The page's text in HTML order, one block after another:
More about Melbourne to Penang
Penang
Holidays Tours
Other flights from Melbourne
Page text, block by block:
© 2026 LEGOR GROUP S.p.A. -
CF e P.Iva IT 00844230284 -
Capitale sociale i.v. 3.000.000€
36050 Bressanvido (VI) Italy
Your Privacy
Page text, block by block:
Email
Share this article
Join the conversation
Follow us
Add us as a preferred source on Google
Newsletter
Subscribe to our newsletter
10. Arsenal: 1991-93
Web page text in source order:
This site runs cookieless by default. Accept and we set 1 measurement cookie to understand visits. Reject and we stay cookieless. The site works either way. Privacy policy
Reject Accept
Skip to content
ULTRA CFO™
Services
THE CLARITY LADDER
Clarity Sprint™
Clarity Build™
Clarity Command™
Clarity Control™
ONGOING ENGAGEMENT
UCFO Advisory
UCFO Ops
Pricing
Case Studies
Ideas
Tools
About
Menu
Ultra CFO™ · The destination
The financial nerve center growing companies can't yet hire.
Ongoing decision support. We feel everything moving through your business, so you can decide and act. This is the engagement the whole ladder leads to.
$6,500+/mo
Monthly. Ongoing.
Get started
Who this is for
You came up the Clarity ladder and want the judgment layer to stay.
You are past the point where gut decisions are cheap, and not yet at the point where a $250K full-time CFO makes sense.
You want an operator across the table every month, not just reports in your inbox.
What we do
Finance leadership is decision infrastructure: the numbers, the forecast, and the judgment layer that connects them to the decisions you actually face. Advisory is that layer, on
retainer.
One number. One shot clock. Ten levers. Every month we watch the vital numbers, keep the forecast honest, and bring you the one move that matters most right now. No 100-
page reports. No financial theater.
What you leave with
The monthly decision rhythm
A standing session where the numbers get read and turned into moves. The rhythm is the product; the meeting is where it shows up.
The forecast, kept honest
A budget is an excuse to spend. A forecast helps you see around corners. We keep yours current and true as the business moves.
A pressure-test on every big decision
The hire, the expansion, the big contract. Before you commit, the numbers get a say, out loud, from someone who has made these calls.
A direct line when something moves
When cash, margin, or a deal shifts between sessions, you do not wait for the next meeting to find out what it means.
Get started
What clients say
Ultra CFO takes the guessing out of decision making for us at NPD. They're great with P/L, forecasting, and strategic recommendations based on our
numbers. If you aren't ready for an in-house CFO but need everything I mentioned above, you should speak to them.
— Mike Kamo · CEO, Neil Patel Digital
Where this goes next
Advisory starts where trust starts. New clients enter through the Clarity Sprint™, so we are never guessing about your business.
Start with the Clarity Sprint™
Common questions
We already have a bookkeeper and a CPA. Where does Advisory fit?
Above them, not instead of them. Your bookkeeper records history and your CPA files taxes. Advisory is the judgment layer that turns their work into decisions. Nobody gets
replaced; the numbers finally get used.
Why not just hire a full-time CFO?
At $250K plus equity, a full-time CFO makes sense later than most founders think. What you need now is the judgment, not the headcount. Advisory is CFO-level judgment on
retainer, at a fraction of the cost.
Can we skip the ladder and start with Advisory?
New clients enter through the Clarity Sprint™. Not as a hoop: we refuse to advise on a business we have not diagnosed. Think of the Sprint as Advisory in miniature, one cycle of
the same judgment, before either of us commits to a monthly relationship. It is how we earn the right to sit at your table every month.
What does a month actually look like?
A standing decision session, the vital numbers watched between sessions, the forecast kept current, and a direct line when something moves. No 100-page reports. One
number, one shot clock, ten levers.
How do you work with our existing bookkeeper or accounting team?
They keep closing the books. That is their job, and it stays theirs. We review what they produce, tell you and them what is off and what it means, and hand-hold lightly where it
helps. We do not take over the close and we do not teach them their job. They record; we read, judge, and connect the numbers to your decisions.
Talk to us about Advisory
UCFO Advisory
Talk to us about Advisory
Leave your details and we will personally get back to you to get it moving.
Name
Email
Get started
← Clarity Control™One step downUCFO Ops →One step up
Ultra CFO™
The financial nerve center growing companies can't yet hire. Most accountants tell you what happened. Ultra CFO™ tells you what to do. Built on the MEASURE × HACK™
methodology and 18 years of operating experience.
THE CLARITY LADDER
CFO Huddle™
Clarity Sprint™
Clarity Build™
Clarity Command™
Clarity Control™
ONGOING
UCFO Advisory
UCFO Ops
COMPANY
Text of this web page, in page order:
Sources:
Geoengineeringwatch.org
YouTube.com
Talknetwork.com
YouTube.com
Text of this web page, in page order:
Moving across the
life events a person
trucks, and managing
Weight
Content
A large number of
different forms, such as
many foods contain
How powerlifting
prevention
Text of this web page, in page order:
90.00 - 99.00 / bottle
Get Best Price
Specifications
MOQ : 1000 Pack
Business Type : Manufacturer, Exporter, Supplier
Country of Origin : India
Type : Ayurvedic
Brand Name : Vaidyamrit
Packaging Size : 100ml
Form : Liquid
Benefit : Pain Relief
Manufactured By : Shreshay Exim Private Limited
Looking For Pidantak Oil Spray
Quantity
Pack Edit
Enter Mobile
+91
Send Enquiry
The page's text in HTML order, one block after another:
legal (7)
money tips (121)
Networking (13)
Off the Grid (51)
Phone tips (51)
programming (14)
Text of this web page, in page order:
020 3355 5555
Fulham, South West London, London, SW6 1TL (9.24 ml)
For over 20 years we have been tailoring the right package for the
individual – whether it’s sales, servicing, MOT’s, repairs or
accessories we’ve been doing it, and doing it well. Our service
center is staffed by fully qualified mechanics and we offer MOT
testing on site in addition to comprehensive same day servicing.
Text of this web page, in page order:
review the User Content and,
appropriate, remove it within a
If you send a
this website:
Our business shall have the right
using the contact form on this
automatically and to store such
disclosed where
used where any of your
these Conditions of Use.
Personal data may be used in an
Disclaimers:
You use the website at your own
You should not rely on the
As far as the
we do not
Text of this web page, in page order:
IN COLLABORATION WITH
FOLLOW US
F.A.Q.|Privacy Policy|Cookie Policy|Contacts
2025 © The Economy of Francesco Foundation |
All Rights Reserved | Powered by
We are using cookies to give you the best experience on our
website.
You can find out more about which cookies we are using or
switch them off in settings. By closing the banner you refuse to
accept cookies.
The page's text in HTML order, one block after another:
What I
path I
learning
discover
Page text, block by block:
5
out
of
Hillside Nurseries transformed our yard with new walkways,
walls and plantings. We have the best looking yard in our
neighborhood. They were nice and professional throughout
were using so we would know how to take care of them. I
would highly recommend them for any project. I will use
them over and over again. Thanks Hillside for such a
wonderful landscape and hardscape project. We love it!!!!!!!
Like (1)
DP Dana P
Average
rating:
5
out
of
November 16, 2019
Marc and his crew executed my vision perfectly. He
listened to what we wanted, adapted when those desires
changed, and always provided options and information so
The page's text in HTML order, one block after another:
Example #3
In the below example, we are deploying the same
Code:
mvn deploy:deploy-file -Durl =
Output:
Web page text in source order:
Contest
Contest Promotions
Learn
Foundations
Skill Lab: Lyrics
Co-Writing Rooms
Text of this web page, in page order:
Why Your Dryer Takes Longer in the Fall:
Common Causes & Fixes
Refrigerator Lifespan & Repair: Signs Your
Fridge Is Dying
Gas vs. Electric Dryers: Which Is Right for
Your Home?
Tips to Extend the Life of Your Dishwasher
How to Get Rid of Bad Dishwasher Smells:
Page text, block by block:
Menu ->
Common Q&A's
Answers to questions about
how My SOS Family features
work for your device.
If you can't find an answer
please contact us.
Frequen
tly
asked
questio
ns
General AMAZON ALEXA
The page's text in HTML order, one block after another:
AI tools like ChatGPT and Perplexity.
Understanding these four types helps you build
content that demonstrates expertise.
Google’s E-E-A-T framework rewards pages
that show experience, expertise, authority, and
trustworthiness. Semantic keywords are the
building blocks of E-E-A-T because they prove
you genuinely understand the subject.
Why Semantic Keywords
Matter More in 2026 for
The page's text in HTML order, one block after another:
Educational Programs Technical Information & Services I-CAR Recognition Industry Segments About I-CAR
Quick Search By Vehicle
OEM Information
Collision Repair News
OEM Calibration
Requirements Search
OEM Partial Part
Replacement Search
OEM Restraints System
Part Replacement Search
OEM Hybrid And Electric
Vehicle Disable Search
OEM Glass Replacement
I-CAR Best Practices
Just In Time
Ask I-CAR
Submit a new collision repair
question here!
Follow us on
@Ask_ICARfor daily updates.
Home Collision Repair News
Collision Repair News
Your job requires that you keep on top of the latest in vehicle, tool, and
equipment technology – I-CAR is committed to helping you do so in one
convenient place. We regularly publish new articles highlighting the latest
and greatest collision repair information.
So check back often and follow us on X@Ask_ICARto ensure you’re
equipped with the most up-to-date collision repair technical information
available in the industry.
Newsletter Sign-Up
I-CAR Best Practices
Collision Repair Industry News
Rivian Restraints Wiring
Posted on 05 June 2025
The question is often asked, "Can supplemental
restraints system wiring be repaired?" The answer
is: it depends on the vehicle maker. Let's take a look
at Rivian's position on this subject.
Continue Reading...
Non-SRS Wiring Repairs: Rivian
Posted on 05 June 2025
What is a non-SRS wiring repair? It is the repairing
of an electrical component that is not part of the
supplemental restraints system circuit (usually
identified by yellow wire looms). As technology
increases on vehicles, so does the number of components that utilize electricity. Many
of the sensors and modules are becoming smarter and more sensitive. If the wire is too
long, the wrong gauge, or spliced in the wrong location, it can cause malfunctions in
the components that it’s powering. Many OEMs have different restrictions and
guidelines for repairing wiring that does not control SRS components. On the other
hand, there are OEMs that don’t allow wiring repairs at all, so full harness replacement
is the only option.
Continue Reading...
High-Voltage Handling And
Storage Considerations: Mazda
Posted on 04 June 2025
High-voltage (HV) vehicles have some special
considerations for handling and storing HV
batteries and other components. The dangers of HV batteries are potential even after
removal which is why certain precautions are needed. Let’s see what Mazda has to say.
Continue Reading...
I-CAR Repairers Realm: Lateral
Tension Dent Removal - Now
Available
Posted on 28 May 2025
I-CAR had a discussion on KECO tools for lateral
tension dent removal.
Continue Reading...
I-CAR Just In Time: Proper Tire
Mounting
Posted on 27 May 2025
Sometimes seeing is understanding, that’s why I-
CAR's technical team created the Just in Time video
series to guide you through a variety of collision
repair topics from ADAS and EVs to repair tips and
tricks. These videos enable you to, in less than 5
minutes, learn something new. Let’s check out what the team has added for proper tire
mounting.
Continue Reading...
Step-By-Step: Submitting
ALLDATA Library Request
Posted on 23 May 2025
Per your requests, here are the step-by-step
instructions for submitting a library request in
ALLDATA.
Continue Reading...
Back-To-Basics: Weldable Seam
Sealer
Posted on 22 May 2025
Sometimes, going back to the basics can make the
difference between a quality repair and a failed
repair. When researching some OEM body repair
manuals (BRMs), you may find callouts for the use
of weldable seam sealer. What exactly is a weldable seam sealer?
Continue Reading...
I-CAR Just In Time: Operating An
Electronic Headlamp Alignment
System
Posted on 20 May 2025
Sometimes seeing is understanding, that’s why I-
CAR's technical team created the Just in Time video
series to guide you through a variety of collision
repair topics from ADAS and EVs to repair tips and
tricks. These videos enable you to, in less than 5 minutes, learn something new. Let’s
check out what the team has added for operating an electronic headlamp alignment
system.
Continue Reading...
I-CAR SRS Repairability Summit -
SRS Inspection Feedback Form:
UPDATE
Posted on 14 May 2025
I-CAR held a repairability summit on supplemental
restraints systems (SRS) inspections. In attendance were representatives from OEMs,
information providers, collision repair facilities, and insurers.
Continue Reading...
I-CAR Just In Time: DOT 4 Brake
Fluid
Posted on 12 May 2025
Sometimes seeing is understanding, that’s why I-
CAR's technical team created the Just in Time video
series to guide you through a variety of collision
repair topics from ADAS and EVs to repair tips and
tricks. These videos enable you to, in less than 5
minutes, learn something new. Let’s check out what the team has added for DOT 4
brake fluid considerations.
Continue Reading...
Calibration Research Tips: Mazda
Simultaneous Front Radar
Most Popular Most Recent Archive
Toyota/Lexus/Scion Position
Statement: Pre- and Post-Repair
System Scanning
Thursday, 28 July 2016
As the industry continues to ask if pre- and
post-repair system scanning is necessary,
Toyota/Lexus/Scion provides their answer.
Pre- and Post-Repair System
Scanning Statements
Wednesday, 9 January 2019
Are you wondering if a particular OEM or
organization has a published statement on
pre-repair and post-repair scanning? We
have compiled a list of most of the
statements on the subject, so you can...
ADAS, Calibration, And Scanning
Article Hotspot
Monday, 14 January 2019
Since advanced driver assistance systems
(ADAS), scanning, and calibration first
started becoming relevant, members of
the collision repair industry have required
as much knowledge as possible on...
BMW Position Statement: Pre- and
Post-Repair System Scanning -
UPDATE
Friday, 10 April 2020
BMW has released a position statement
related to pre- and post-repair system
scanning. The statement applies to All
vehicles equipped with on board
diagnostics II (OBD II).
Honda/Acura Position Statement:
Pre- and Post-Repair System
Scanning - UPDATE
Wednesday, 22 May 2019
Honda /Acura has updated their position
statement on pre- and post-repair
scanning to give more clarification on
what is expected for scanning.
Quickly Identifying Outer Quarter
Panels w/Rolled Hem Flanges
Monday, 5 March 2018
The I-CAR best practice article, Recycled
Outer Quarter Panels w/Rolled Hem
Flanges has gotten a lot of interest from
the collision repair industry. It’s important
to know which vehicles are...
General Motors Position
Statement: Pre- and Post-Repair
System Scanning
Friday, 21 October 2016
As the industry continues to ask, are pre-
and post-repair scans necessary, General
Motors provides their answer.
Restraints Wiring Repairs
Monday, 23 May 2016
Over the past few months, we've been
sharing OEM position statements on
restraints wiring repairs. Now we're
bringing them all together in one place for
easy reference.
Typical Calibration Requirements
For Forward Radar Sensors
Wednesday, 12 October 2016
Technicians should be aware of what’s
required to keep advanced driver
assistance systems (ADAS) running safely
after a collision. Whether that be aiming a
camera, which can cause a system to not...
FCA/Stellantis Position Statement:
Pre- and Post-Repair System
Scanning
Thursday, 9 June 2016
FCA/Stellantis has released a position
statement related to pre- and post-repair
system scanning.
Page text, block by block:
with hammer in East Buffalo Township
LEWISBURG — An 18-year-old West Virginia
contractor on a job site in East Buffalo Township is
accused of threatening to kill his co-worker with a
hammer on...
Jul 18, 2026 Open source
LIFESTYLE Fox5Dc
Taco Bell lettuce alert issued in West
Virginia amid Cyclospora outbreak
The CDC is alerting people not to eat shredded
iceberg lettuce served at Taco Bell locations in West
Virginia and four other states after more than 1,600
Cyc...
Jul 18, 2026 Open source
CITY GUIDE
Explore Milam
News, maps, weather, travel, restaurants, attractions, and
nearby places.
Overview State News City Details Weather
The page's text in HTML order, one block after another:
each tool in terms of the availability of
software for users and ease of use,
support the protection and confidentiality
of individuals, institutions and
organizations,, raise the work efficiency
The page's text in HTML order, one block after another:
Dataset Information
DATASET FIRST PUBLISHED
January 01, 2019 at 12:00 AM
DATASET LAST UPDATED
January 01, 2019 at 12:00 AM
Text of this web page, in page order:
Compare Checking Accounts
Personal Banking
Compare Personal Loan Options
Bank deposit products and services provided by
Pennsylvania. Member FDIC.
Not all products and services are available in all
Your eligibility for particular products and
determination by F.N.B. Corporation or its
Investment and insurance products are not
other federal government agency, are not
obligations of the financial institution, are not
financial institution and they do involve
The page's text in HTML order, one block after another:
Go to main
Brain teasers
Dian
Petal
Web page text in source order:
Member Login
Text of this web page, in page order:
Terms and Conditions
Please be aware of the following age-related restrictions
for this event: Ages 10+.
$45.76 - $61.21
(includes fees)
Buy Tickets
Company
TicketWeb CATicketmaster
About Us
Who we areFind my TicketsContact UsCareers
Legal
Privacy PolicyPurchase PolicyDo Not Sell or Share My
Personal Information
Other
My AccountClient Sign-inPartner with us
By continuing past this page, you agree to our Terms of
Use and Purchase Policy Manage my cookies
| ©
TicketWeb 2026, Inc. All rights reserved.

▶ [What you need to do]: The lines to extract from the data above begin with the line containing "Monday, 23 May 2016" and end with the line containing "Virginia amid Cyclospora outbreak". Extract them exactly, including both.

▶ [Output for this task]:
Monday, 23 May 2016
Over the past few months, we've been
sharing OEM position statements on
restraints wiring repairs. Now we're
bringing them all together in one place for
easy reference.
Typical Calibration Requirements
For Forward Radar Sensors
Wednesday, 12 October 2016
Technicians should be aware of what’s
required to keep advanced driver
assistance systems (ADAS) running safely
after a collision. Whether that be aiming a
camera, which can cause a system to not...
FCA/Stellantis Position Statement:
Pre- and Post-Repair System
Scanning
Thursday, 9 June 2016
FCA/Stellantis has released a position
statement related to pre- and post-repair
system scanning.
Page text, block by block:
with hammer in East Buffalo Township
LEWISBURG — An 18-year-old West Virginia
contractor on a job site in East Buffalo Township is
accused of threatening to kill his co-worker with a
hammer on...
Jul 18, 2026 Open source
LIFESTYLE Fox5Dc
Taco Bell lettuce alert issued in West
Virginia amid Cyclospora outbreak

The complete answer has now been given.